Swedish film director Ingmar Bergman (file photo)
Swedish film director Ingmar Bergman (file photo)
Widely acknowledged as one of the most influential figures in the history of cinema, Ingmar Bergman directed dozens of films, beginning with Crisis in 1946 and concluding in 2003 with Saraband, a televised sequel to the 1973 Scenes from a Marriage.

While his early films were successful in his native Sweden, Bergman's international breakthrough came in 1957 with The Seventh Seal, an allegorical study of nuclear age angst that includes the iconic scene in which a medieval knight played by Max von Sydow meets and plays chess with death in a plague-ridden landscape.

Bergman's films were not easily accessible, challenging generations of audiences to peel away layers of significance from long blocs of dialogue and highly expressive cinematography.

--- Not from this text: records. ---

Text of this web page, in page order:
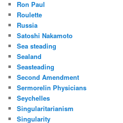
Ron Paul
Roulette
Russia
Satoshi Nakamoto
Sea steading
Sealand
Seasteading
Second Amendment
Sermorelin Physicians
Seychelles
Singularitarianism
Singularity
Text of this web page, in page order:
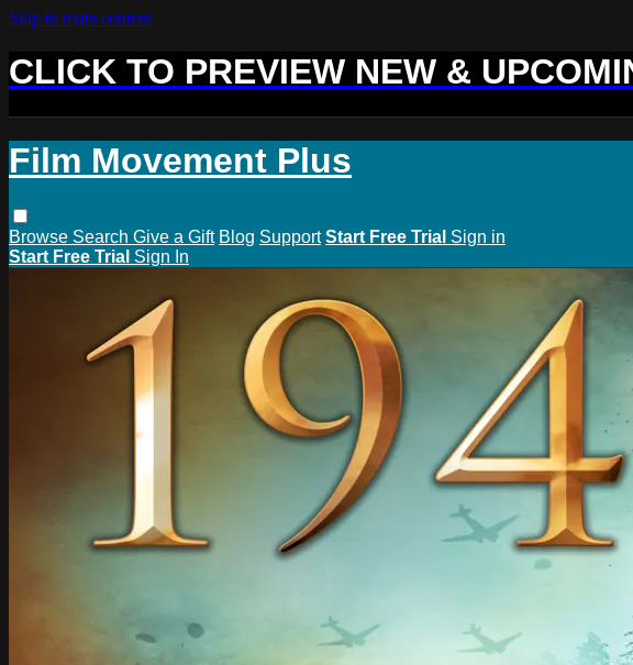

He once told a radio interviewer that he was often asked what his films mean.

"I think the most essential thing is to give the audience an emotional experience, and from that can arise an intellectual understanding," said Bergman. "People begin to think about things that they have not thought of before, whether it is about themselves, the society they live in, the religion they practice or how they feel inside. But the most important thing is to convey an emotional experience."

Ingmar Bergman was born in Uppsala, Sweden on July 14, 1918. His father, a Lutheran minister, was described repeatedly by the filmmaker as a strict disciplinarian.

In his 1987 autobiography The Magic Lantern, Bergman wrote that he lost his faith by the age of eight, but that his lifetime creative output was strongly influenced by his unhappy childhood.

In 1971, Bergman received The Irving G. Thalberg Memorial Award at the Academy Awards ceremony. Three of his films have won the Academy Award for Best Foreign Language Film: The Virgin Spring in 1961; Through a Glass Darkly in 1962; and, in 1984, the semi-autobiographical tale of childhood robbed of warmth and color in a religious home, Fanny and Alexander.

Bergman died Monday, following a lengthy illness, at his home on the Baltic island of Fårö.